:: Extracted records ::
= = = =
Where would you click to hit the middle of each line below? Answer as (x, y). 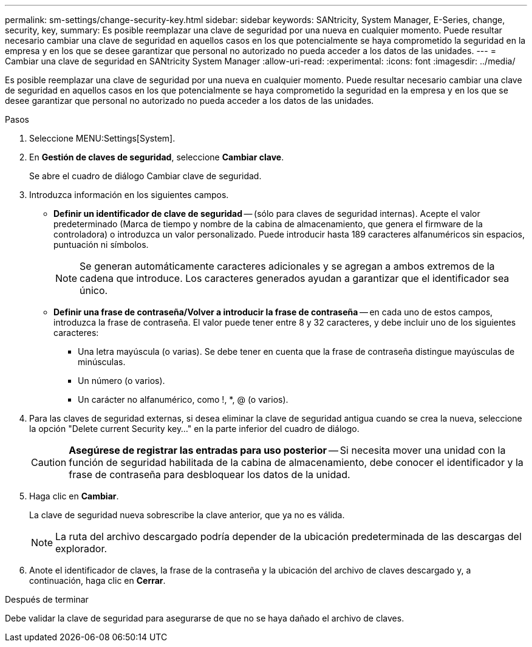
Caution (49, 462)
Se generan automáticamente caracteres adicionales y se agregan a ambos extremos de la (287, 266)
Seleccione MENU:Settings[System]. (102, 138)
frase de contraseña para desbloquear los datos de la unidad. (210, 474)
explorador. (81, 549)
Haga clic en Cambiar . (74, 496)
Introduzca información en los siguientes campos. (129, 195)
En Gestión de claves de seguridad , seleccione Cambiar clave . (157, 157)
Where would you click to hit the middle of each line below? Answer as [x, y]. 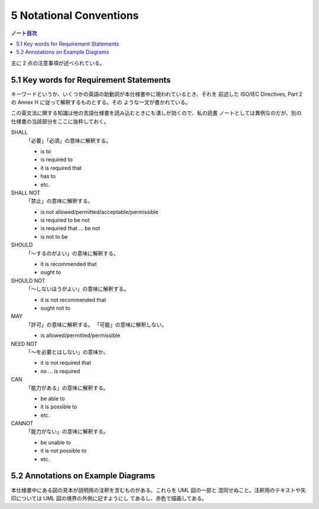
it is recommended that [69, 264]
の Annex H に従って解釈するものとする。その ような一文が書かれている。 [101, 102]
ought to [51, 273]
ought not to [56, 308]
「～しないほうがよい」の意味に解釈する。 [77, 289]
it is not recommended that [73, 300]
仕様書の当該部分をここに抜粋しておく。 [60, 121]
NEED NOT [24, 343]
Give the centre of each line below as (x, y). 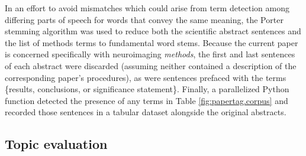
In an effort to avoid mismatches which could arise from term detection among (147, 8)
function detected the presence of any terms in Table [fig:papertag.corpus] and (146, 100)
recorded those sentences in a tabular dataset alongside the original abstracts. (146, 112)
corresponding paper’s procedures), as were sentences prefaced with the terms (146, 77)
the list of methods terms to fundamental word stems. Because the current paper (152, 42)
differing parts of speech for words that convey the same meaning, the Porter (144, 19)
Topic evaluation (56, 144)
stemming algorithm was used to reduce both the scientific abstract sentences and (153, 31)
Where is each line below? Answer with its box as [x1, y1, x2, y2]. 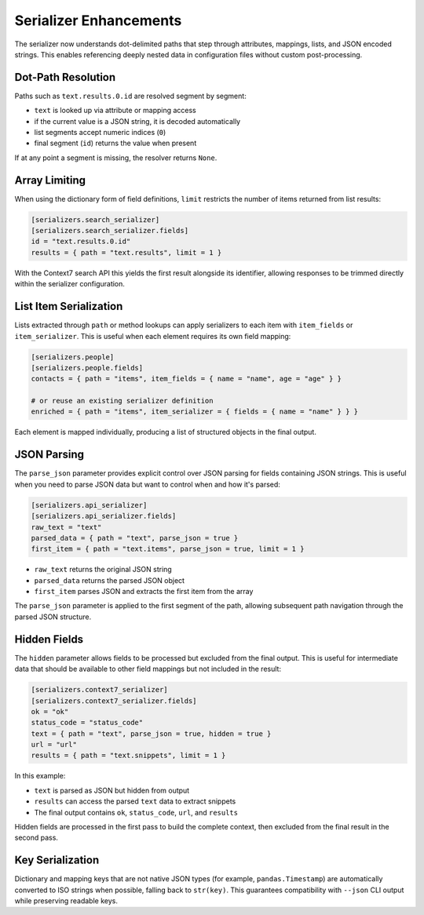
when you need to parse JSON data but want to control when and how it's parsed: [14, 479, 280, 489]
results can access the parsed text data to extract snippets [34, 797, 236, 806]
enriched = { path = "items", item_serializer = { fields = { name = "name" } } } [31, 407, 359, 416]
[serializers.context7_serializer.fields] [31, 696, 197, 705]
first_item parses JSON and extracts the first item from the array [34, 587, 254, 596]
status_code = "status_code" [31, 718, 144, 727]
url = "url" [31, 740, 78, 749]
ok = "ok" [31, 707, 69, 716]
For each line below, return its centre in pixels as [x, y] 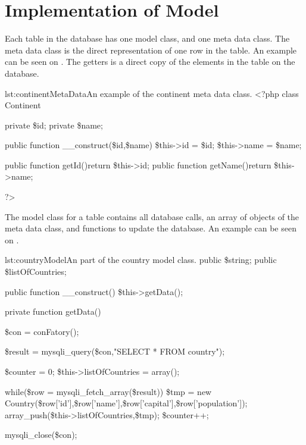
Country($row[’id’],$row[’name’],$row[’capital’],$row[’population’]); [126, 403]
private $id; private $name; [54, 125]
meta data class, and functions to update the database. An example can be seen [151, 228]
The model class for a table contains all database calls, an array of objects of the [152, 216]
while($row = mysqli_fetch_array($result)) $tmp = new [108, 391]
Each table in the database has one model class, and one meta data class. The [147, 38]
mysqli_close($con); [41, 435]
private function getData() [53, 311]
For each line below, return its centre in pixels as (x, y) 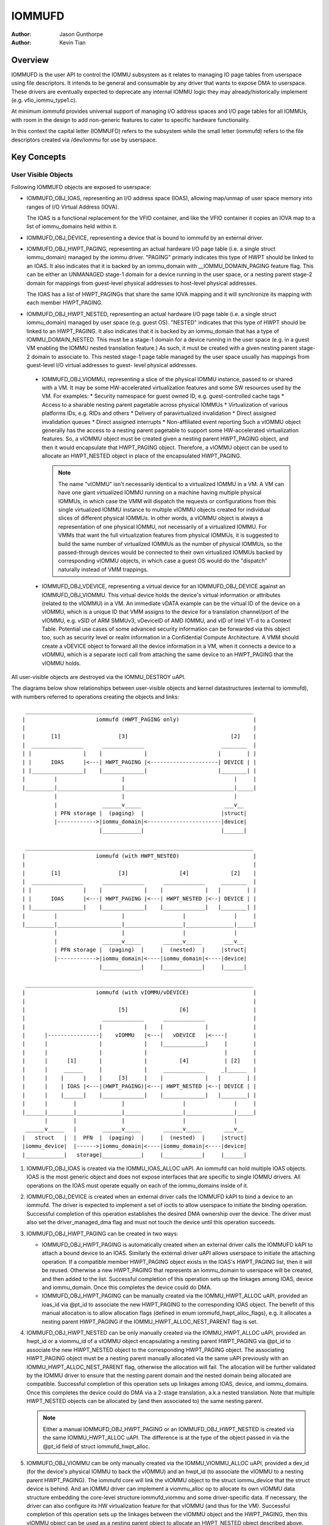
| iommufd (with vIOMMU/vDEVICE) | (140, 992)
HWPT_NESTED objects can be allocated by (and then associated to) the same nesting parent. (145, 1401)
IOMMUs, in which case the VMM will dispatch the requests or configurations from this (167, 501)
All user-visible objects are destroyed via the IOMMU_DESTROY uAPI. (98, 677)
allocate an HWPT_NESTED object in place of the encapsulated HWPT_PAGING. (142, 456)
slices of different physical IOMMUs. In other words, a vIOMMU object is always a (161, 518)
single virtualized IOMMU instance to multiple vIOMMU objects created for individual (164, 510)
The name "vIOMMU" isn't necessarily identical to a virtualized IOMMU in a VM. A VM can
= = = =
:: TASK DESCRIPTION ::
Single out each line of the records above with the string "sentences" in it, and copy it.

:: ANSWER TO THE EXERCISE ::
recorded those sentences in a tabular dataset alongside the original abstracts. (146, 112)
corresponding paper’s procedures), as were sentences prefaced with the terms (146, 77)
stemming algorithm was used to reduce both the scientific abstract sentences and (153, 31)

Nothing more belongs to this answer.